In 1823, the neo-Malthusians continued the fear factor but dropped Malthus’ morality and recommended contraception via condoms.  By 1873, the birth control debate came to the United States and the Comstock laws, passed by essentially Protestant legislatures for a basically Protestant country, made illegal the sale and distribution of birth control devices.

John F. Kippley
Sex and the Marriage Covenant

3. Natural Family Planning: Being a Prophet in Your Own Parish

Sunday, June 12th, 2011

In his 1995 teaching on prophecy, Fr. Al also noted that prophecy was a means of deliverance.  Moses was the prophet of deliverance from the slavery of Egypt.  Jesus was the prophet of deliverance from the slavery of sin.  I suggest that the teaching of the Church regarding marital chastity is the prophecy of deliverance from the slavery to sexual sin.

Father Al noted further that the general reaction to prophecy is negative.  Certainly that was the case in the Old Testament.  Certainly that was the case among most of the Jewish leadership at the time of Jesus.  And certainly that was the reaction to Humanae Vitae.  And it is also the reaction of most bishops and pastors to the idea that a full course on natural family planning should be a normal part of preparation for marriage.  In 1989 a committee of American bishops published a document on preparation for marriage in which they urged that every engaged couple should be required to attend a full course on NFP, not just a couple hours squeezed into a pre-Cana Day (Faithful to Each Other Forever by NCCB Bishops’ Committee for Pastoral Research & Practices, Dec 1989).  At present, 21 years later, only six dioceses have that requirement.  In western Cincinnati, only Fr. Mark Watkins at St.

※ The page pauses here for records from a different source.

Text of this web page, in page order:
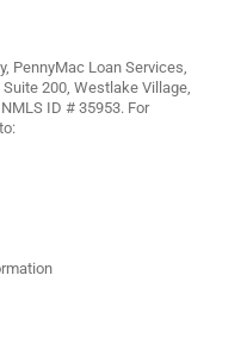
PennyMac Loan Services,
200, Westlake Village,
NMLS ID # 35953. For
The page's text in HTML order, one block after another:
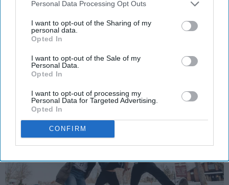
Personal Data Processing Opt Outs
I want to opt-out of the Sharing of my
personal data.
Opted In
I want to opt-out of the Sale of my
Personal Data.
Opted In
I want to opt-out of processing my
Personal Data for Targeted Advertising.
Opted In
CONFIRM
enjoy her company while you
can.
akumari
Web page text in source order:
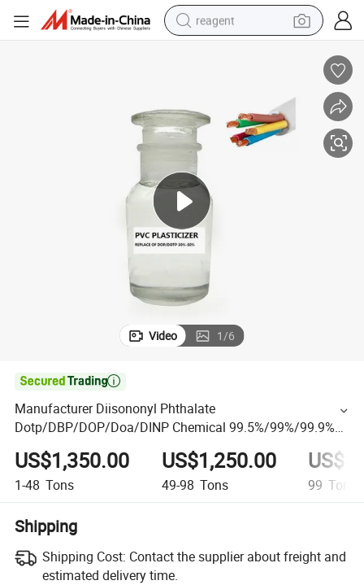
reagent
alloy wheel
electric bike
electric tricycle
living room sofa
perfume
Video 1/6

Manufacturer Diisononyl Phthalate
Dotp/DBP/DOP/Doa/DINP Chemical 99.5%/99%/99.9%
CAS 28553-12-0 PVC Environmental Plasticizer Price
US$1,350.00
1-48 Tons
US$1,250.00
49-98 Tons 99 Tons
Shipping
Shipping Cost: Contact the supplier about freight and
estimated delivery time.
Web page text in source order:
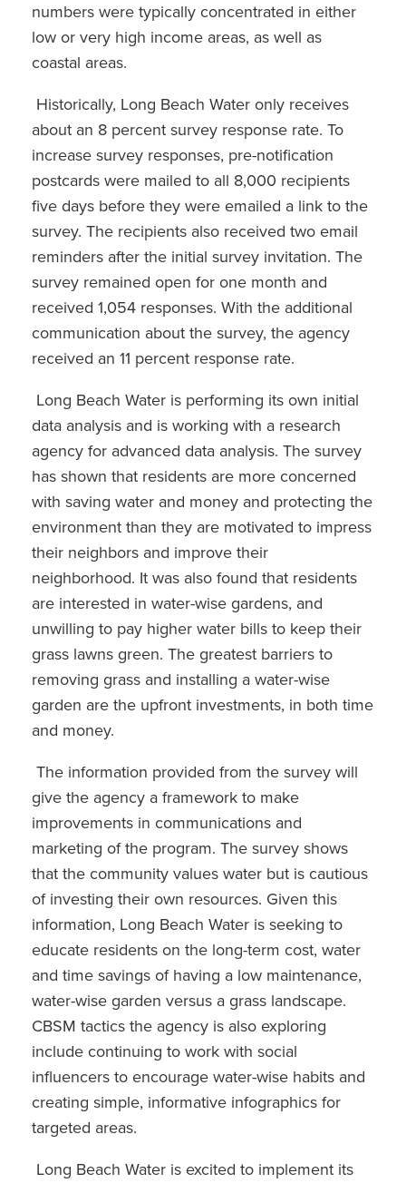
numbers were typically concentrated in either
low or very high income areas, as well as
coastal areas.
Historically, Long Beach Water only receives
about an 8 percent survey response rate. To
increase survey responses, pre-notification
postcards were mailed to all 8,000 recipients
five days before they were emailed a link to the
survey. The recipients also received two email
reminders after the initial survey invitation. The
survey remained open for one month and
received 1,054 responses. With the additional
communication about the survey, the agency
received an 11 percent response rate.
Long Beach Water is performing its own initial
data analysis and is working with a research
agency for advanced data analysis. The survey
has shown that residents are more concerned
with saving water and money and protecting the
environment than they are motivated to impress
their neighbors and improve their
neighborhood. It was also found that residents
are interested in water-wise gardens, and
unwilling to pay higher water bills to keep their
grass lawns green. The greatest barriers to
removing grass and installing a water-wise
garden are the upfront investments, in both time
and money.
The information provided from the survey will
give the agency a framework to make
improvements in communications and
marketing of the program. The survey shows
that the community values water but is cautious
of investing their own resources. Given this
information, Long Beach Water is seeking to
educate residents on the long-term cost, water
and time savings of having a low maintenance,
water-wise garden versus a grass landscape.
CBSM tactics the agency is also exploring
include continuing to work with social
influencers to encourage water-wise habits and
creating simple, informative infographics for
targeted areas.
Long Beach Water is excited to implement its
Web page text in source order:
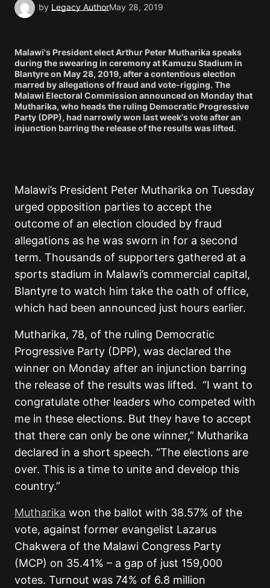
by Legacy AuthorMay 28, 2019
Malawi's President elect Arthur Peter Mutharika speaks
during the swearing in ceremony at Kamuzu Stadium in
Blantyre on May 28, 2019, after a contentious election
marred by allegations of fraud and vote-rigging. The
Malawi Electoral Commission announced on Monday that
Mutharika, who heads the ruling Democratic Progressive
Party (DPP), had narrowly won last week's vote after an
injunction barring the release of the results was lifted.
Malawi’s President Peter Mutharika on Tuesday
urged opposition parties to accept the
outcome of an election clouded by fraud
allegations as he was sworn in for a second
term. Thousands of supporters gathered at a
sports stadium in Malawi’s commercial capital,
Blantyre to watch him take the oath of office,
which had been announced just hours earlier.
Mutharika, 78, of the ruling Democratic
Progressive Party (DPP), was declared the
winner on Monday after an injunction barring
the release of the results was lifted. “I want to
congratulate other leaders who competed with
me in these elections. But they have to accept
that there can only be one winner,” Mutharika
declared in a short speech. “The elections are
over. This is a time to unite and develop this
country.”
Mutharika won the ballot with 38.57% of the
vote, against former evangelist Lazarus
Chakwera of the Malawi Congress Party
(MCP) on 35.41% – a gap of just 159,000
votes. Turnout was 74% of 6.8 million
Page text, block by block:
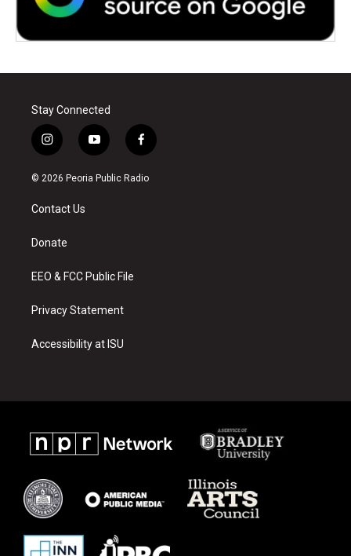
Stay Connected
i
n
s
a
g
a
y
o
u
f
a
c
© 2026 Peoria Public Radio
Contact Us
Donate
EEO & FCC Public File
Privacy Statement
Accessibility at ISU
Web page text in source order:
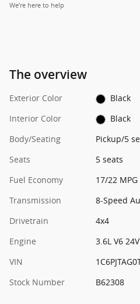
We’re here to help
The overview
Exterior Color
Black
Interior Color
Black
Body/Seating
Pickup/5
Seats
5 seats
Fuel Economy
17/22
Transmission
8-Speed
Drivetrain
4x4
Engine
3.6L V6
VIN
Stock Number
B62308
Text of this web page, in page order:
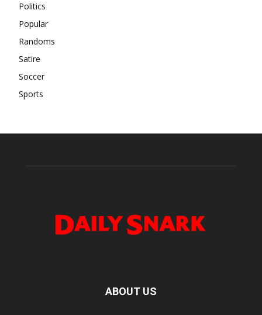
Politics
Popular
Randoms
Satire
Soccer
Sports
ABOUT US
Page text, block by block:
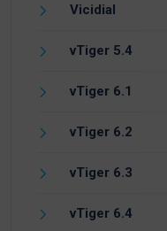
Vicidial
vTiger 5.4
vTiger 6.1
vTiger 6.2
vTiger 6.3
vTiger 6.4
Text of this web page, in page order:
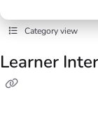
Category view
Learner
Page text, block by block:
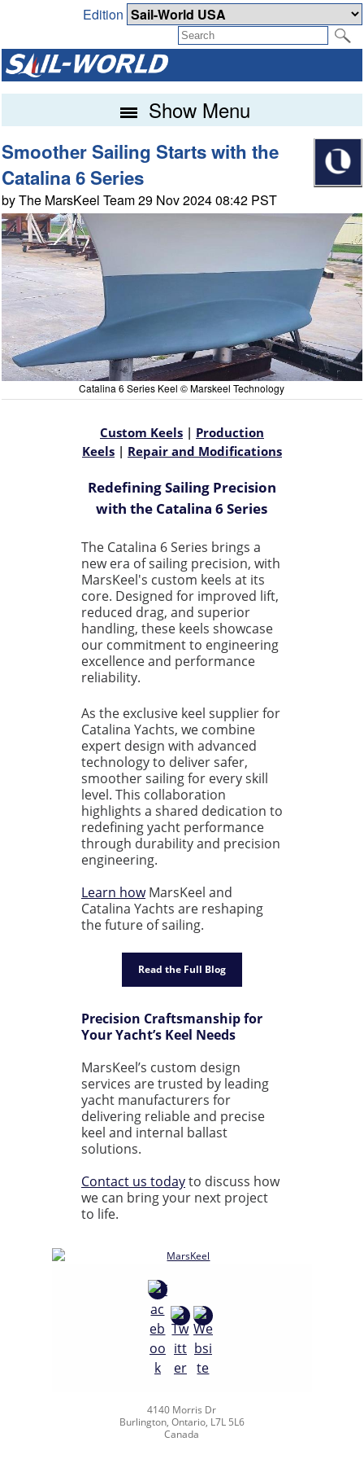
Edition
Show Menu
Smoother Sailing Starts with the
Catalina 6 Series
by The MarsKeel Team 29 Nov 2024 08:42 PST
Catalina 6 Series Keel © Marskeel Technology
Custom Keels| Production
Keels| Repair and Modifications
Redefining Sailing Precision
with the Catalina 6 Series
The Catalina 6 Series brings a
new era of sailing precision, with
MarsKeel's custom keels at its
core. Designed for improved lift,
reduced drag, and superior
handling, these keels showcase
our commitment to engineering
excellence and performance
reliability.
As the exclusive keel supplier for
Catalina Yachts, we combine
expert design with advanced
technology to deliver safer,
smoother sailing for every skill
level. This collaboration
highlights a shared dedication to
redefining yacht performance
through durability and precision
engineering.
Learn howMarsKeel and
Catalina Yachts are reshaping
the future of sailing.
Read the Full Blog
Precision Craftsmanship for
Your Yacht’s Keel Needs
MarsKeel’s custom design
services are trusted by leading
yacht manufacturers for
delivering reliable and precise
keel and internal ballast
solutions.
Contact us todayto discuss how
we can bring your next project
to life.
4140 Morris Dr
Burlington, Ontario, L7L 5L6
Canada
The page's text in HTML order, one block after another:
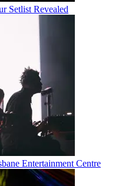
Setlist Revealed
Entertainment Centre
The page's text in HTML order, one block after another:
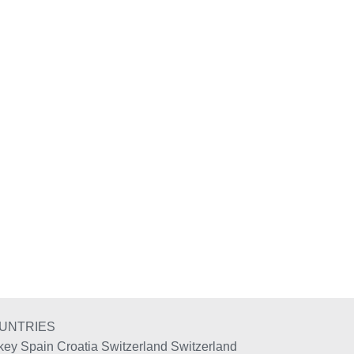
Spain Croatia Switzerland Switzerland
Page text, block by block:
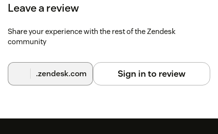
Leave a review
Share your experience with the rest of the Zendesk
community
.zendesk.com Sign in to review
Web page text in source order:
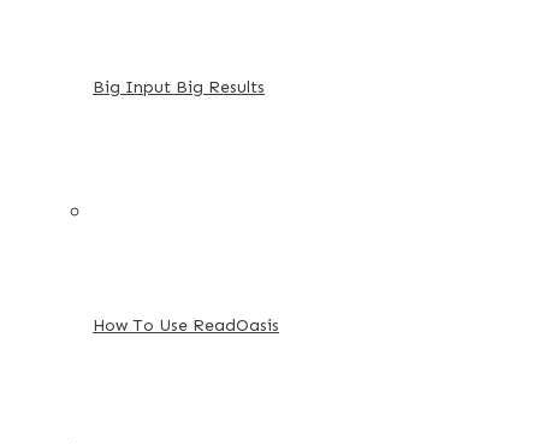
Big Input Big Results
How To Use ReadOasis
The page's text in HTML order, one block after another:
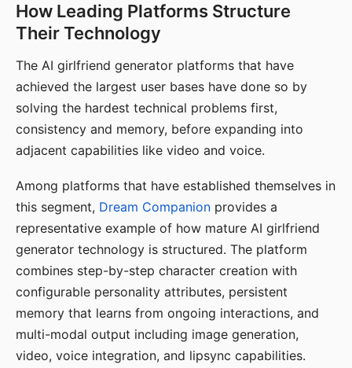
How Leading Platforms Structure
Their Technology
The AI girlfriend generator platforms that have
achieved the largest user bases have done so by
solving the hardest technical problems first,
consistency and memory, before expanding into
adjacent capabilities like video and voice.
Among platforms that have established themselves in
this segment, Dream Companion provides a
representative example of how mature AI girlfriend
generator technology is structured. The platform
combines step-by-step character creation with
configurable personality attributes, persistent
memory that learns from ongoing interactions, and
multi-modal output including image generation,
video, voice integration, and lipsync capabilities.
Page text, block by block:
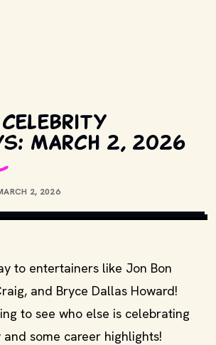
celebrity
March 2, 2026
2, 2026STUDIOS AND DISTRIBUTORS. //
to entertainers like Jon Bon
and Bryce Dallas Howard!
to see who else is celebrating
some career highlights!
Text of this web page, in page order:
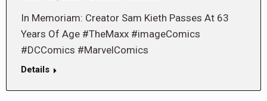
In Memoriam: Creator Sam Kieth Passes At 63
Years Of Age #TheMaxx #imageComics
#DCComics #MarvelComics
Details
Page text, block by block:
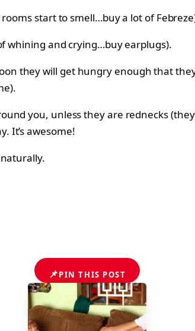
start to smell…buy a lot of
whining and crying…buy earplugs).
they will get hungry enough that
you, unless they are rednecks
It’s awesome!
📌PIN THIS POST
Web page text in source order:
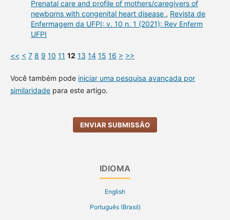
Prenatal care and profile of mothers/caregivers of
newborns with congenital heart disease , Revista de
Enfermagem da UFPI: v. 10 n. 1 (2021): Rev Enferm
UFPI
<< < 7 8 9 10 11 12 13 14 15 16 > >>
Você também pode iniciar uma pesquisa avançada por
similaridadepara este artigo.
ENVIAR SUBMISSÃO
IDIOMA
English
Português (Brasil)
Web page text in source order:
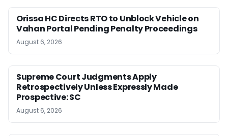
Orissa HC Directs RTO to Unblock Vehicle on
Vahan Portal Pending Penalty Proceedings
August 6, 2026
Supreme Court Judgments Apply
Retrospectively Unless Expressly Made
Prospective: SC
August 6, 2026
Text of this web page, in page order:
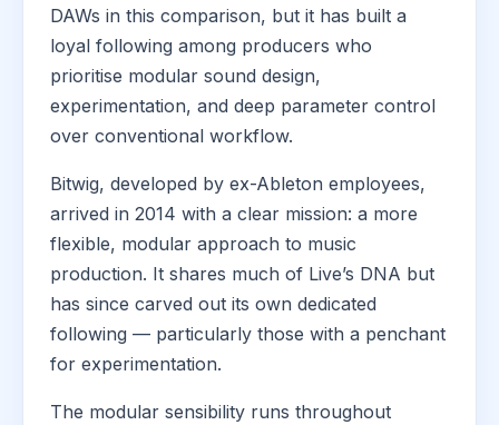
DAWs in this comparison, but it has built a
loyal following among producers who
prioritise modular sound design,
experimentation, and deep parameter control
over conventional workflow.
Bitwig, developed by ex-Ableton employees,
arrived in 2014 with a clear mission: a more
flexible, modular approach to music
production. It shares much of Live’s DNA but
has since carved out its own dedicated
following — particularly those with a penchant
for experimentation.
The modular sensibility runs throughout

Lawrence has that requirement.  I understand that perhaps some of the recently ordained associate pastors have that as a personal goal, but it’s not yet a parish policy.

So your request may meet with initial rejection.  And my request to you may meet with initial rejection.  That is all par for the course.

You may rightly ask: Is this necessary?  Aren’t people already well instructed on these things?  And aren’t large numbers of Catholics already practicing NFP?  After all, we see empty pews and the closing of schools and parishes.  Isn’t that due to the selfish use of NFP?  As far as we can tell, less than 5 percent of Catholics are using natural forms of conception regulation.

If 95% of married couples in their fertile years are using unnatural forms of birth control, that means that the typical Catholic parish is very badly affected or infected by slavery to sexual sin.  In turn, that means that you and your pastor have the opportunity to help deliver your parish from that slavery to sin.